The new carbon dioxide specifications for cars are part of the “Fit for 55” climate package that the EU Commission intends to present in Brussels this Wednesday. With the package, it puts forward more than a dozen proposals on how the EU can reduce its emissions by 55 percent by 2030 compared to 1990 levels. This also includes a new emissions trading scheme for traffic and buildings, stricter savings targets for industry and energy producers, the creation of a climate social fund and specifications for how the infrastructure for alternative fuels is to be expanded. Last but not least, the Commission wants to use the latter to make it easier for the automotive industry to switch to carbon dioxide-free vehicles. The Commission intends to prescribethat by 2030 the states have to create a charging station for electric cars every 60 kilometers along the most important traffic axes - in Germany that would be motorways and many federal highways.
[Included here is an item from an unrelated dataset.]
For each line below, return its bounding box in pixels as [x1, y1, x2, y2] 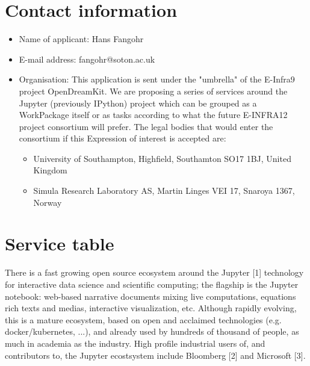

To this end, money from the new climate social fund is to be redistributed within the EU.

Timmermans is evidently counting on the fact that sufficient promises to cushion the consequences of the changeover can also convince the critics in the commission. The decision about when the emissions of new cars must drop to zero is ultimately made by the European Parliament and the Council of Ministers, the body of the EU member states. Only if they accept the Commission proposal can it come into force. You can change it in the legislative process and in this way also give the manufacturers more time for the change.